**RECORDS FOR THE TASK:**
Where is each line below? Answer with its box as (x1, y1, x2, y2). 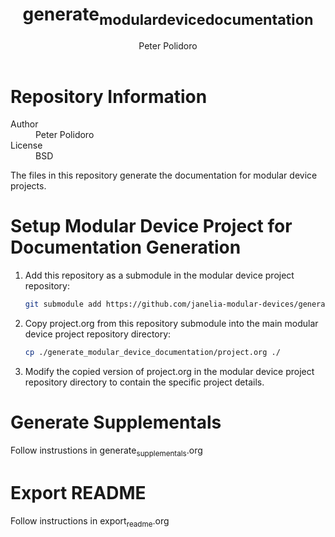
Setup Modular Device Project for (10, 215, 293, 238)
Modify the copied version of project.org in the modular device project (24, 365, 315, 377)
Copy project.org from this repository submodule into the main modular (24, 318, 319, 330)
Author (10, 118, 39, 130)
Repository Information (10, 85, 208, 108)
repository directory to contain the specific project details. (24, 376, 265, 388)
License (10, 139, 43, 152)
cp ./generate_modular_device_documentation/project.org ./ (24, 348, 281, 358)
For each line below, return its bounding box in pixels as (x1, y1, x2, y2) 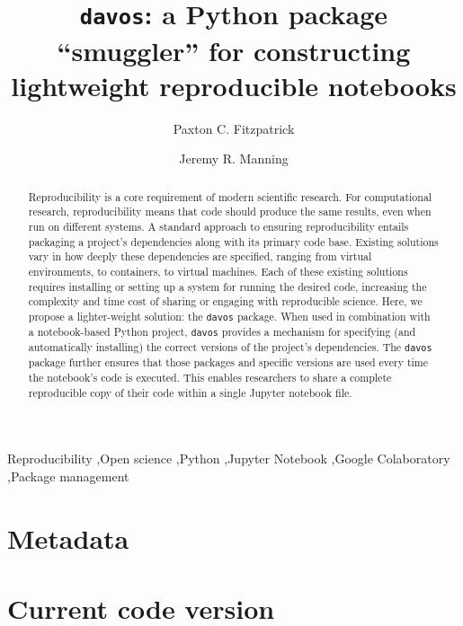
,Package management (7, 466, 129, 485)
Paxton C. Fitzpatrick (173, 119, 295, 137)
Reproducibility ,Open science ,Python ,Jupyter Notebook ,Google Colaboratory (7, 449, 450, 468)
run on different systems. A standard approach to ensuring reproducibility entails (28, 218, 409, 234)
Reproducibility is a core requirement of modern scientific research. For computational (28, 189, 432, 204)
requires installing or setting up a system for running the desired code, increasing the (28, 278, 427, 294)
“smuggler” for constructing (57, 31, 411, 68)
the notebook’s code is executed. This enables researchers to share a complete (28, 369, 392, 384)
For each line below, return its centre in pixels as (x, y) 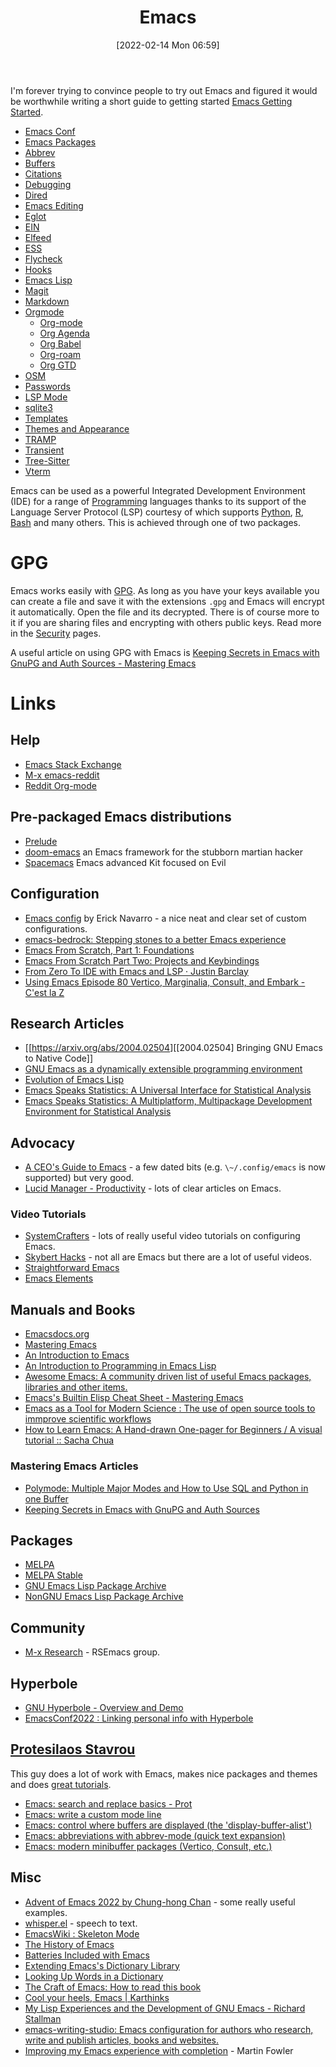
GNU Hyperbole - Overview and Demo (104, 1707)
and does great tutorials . (61, 1784)
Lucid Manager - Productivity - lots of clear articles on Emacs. (153, 1188)
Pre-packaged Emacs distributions (121, 817)
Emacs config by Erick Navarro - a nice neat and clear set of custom (165, 918)
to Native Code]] (59, 1058)
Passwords (47, 386)
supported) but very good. (79, 1178)
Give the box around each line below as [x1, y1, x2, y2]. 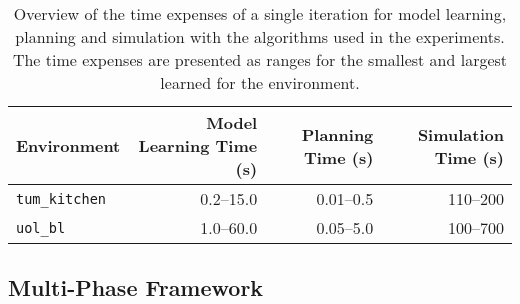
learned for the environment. [160, 71, 360, 94]
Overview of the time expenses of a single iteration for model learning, [13, 2, 507, 25]
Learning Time [138, 134, 258, 157]
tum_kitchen [16, 190, 107, 207]
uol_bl [16, 219, 66, 236]
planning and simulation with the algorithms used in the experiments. [15, 25, 505, 48]
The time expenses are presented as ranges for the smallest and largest [12, 48, 508, 71]
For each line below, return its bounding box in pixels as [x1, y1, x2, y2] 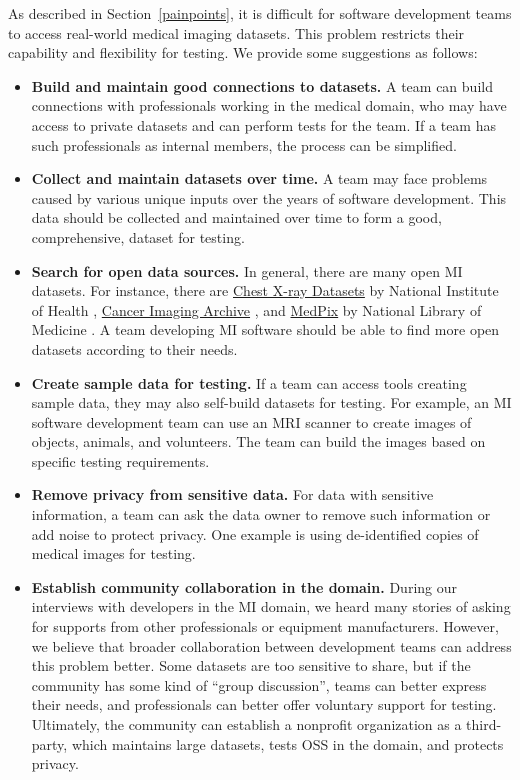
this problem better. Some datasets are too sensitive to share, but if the [31, 655, 471, 676]
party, [31, 733, 68, 754]
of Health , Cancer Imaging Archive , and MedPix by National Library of [31, 299, 482, 320]
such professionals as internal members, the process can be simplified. [31, 134, 457, 155]
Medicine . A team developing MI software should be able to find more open [31, 319, 500, 340]
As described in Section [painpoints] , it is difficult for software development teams [8, 3, 512, 23]
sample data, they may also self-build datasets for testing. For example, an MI [31, 392, 512, 413]
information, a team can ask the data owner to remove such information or [31, 504, 491, 525]

**TASK OBJECTIVE:**
The lines to write out run from the one containing "run on different" through the final line of the material above, both included; write them out exactly, with no pictures.

**SOLUTION TO THIS EXERCISE:**
run on different systems. A standard approach to ensuring reproducibility entails (28, 218, 409, 234)
Reproducibility is a core requirement of modern scientific research. For computational (28, 189, 432, 204)
requires installing or setting up a system for running the desired code, increasing the (28, 278, 427, 294)
“smuggler” for constructing (57, 31, 411, 68)
the notebook’s code is executed. This enables researchers to share a complete (28, 369, 392, 384)
For each line below, return its centre in pixels as (x, y) 
GNU Hyperbole - Overview and Demo (104, 1707)
and does great tutorials . (61, 1784)
Lucid Manager - Productivity - lots of clear articles on Emacs. (153, 1188)
Pre-packaged Emacs distributions (121, 817)
Emacs config by Erick Navarro - a nice neat and clear set of custom (165, 918)
to Native Code]] (59, 1058)
Passwords (47, 386)
supported) but very good. (79, 1178)
Give the box around each line below as [x1, y1, x2, y2]. 
learned for the environment. [160, 71, 360, 94]
Overview of the time expenses of a single iteration for model learning, [13, 2, 507, 25]
Learning Time [138, 134, 258, 157]
tum_kitchen [16, 190, 107, 207]
uol_bl [16, 219, 66, 236]
planning and simulation with the algorithms used in the experiments. [15, 25, 505, 48]
The time expenses are presented as ranges for the smallest and largest [12, 48, 508, 71]
For each line below, return its bounding box in pixels as [x1, y1, x2, y2] 
this problem better. Some datasets are too sensitive to share, but if the [31, 655, 471, 676]
party, [31, 733, 68, 754]
of Health , Cancer Imaging Archive , and MedPix by National Library of [31, 299, 482, 320]
such professionals as internal members, the process can be simplified. [31, 134, 457, 155]
Medicine . A team developing MI software should be able to find more open [31, 319, 500, 340]
As described in Section [painpoints] , it is difficult for software development teams [8, 3, 512, 23]
sample data, they may also self-build datasets for testing. For example, an MI [31, 392, 512, 413]
information, a team can ask the data owner to remove such information or [31, 504, 491, 525]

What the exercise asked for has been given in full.